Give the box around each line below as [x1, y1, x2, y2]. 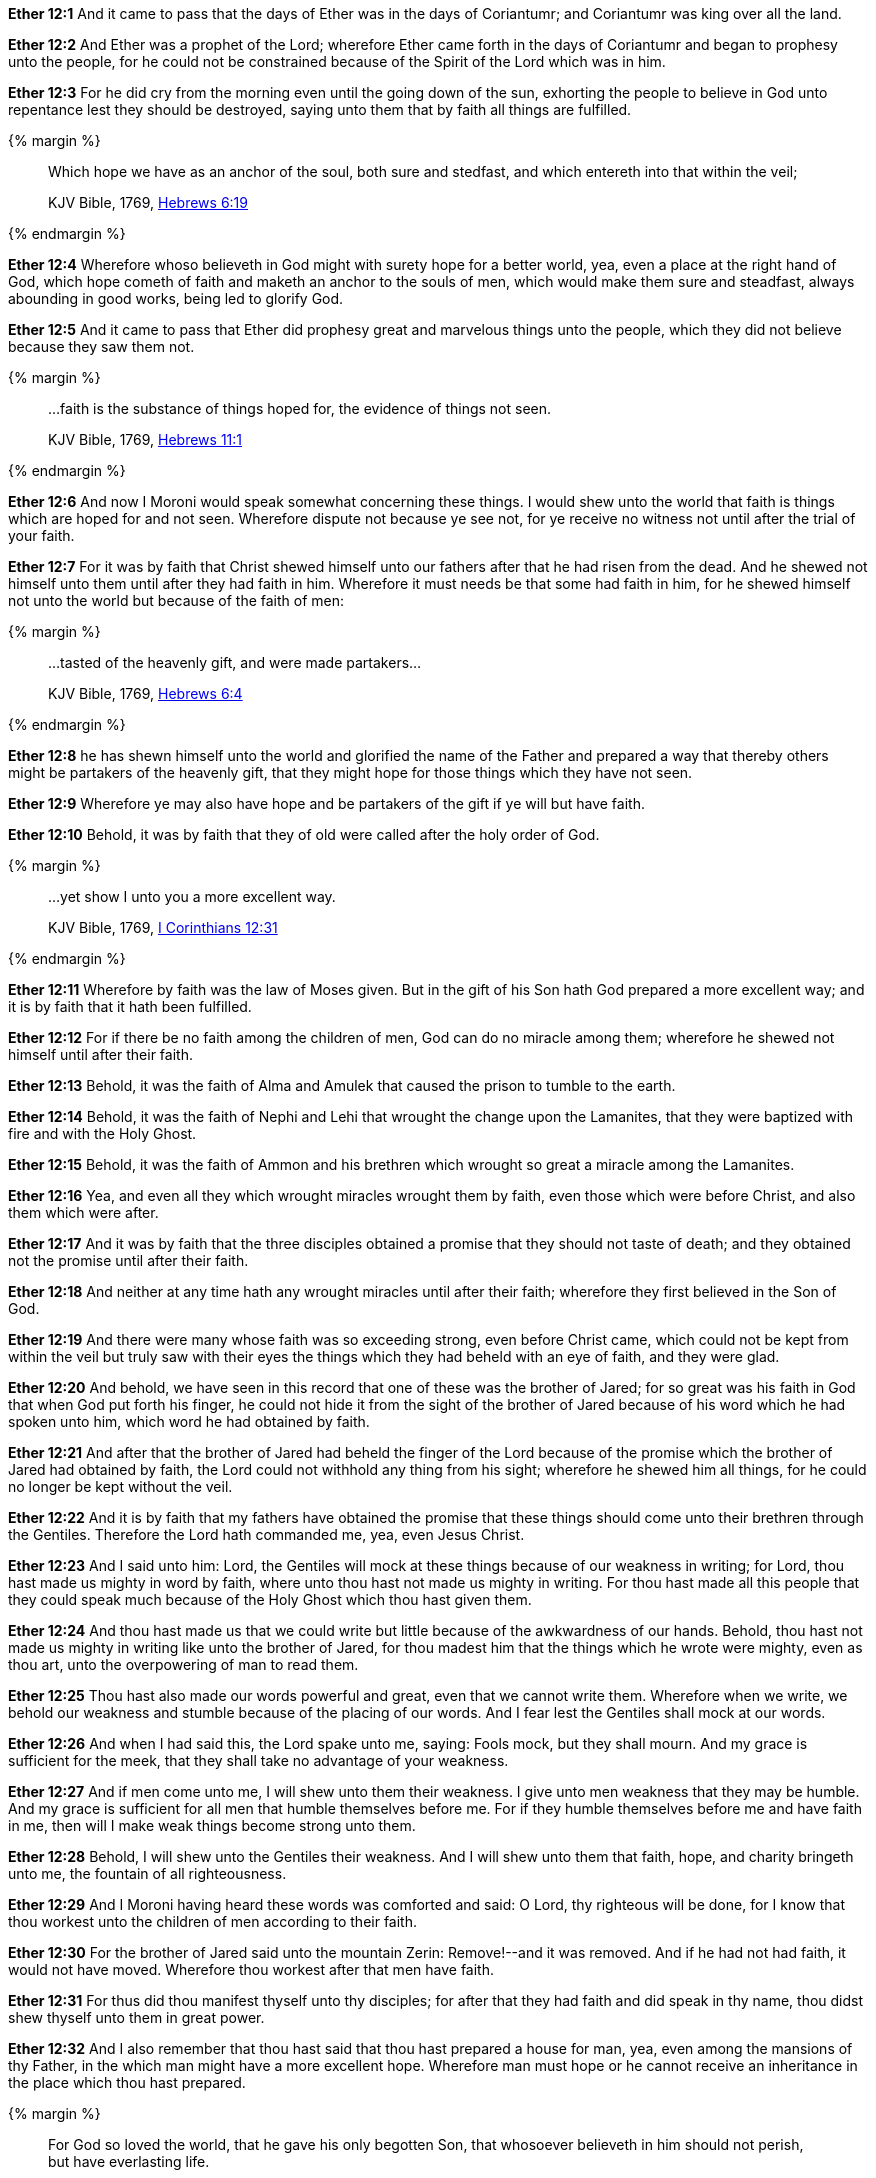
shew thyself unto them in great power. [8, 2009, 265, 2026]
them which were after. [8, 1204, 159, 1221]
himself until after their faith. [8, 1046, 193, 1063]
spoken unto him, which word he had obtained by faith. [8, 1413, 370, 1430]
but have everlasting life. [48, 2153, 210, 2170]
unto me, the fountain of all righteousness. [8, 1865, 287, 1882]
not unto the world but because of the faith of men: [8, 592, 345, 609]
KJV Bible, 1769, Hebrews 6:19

_What the exercise asks_
Would you give the data above again word for word, skipping any images?

_Expected answer_
Give the box around each line below as [x1, y1, x2, y2]. 
shew thyself unto them in great power. [8, 2009, 265, 2026]
them which were after. [8, 1204, 159, 1221]
himself until after their faith. [8, 1046, 193, 1063]
spoken unto him, which word he had obtained by faith. [8, 1413, 370, 1430]
but have everlasting life. [48, 2153, 210, 2170]
unto me, the fountain of all righteousness. [8, 1865, 287, 1882]
not unto the world but because of the faith of men: [8, 592, 345, 609]
KJV Bible, 1769, Hebrews 6:19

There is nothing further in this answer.